→ Your goal
Scan the entries below, and for each line that includes the word "terms", make a copy.
[Records for processing — start]
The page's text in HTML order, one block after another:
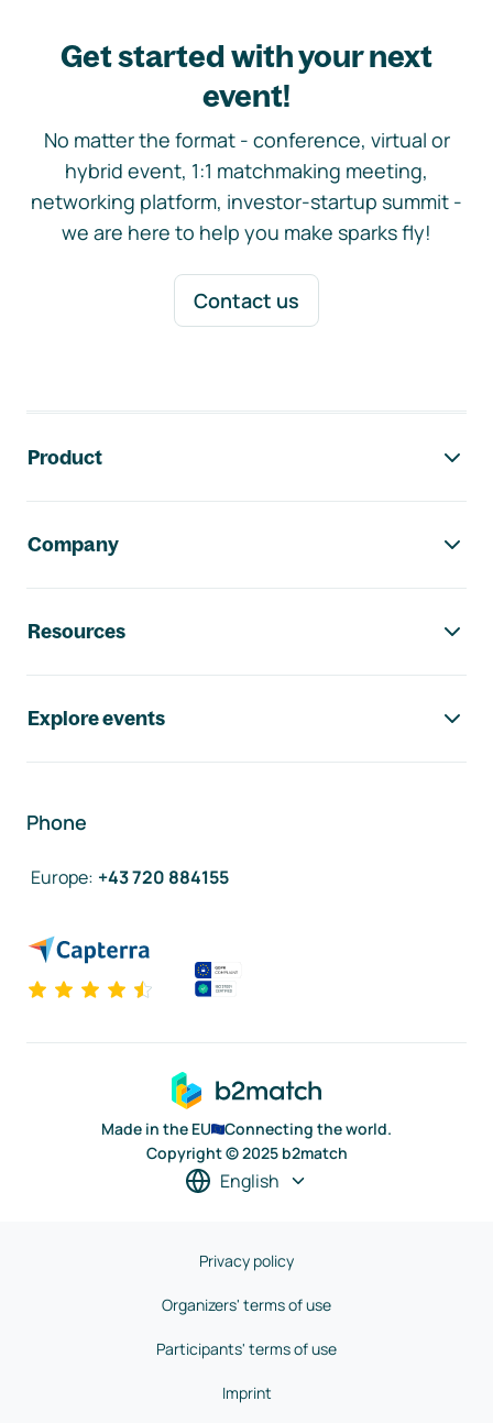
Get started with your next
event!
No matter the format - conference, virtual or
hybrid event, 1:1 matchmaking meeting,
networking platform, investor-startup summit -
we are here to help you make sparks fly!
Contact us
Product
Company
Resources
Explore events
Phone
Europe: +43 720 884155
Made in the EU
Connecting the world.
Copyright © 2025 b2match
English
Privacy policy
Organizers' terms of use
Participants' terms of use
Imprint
[Records for processing — finish]
→ Solution
Organizers' terms of use
Participants' terms of use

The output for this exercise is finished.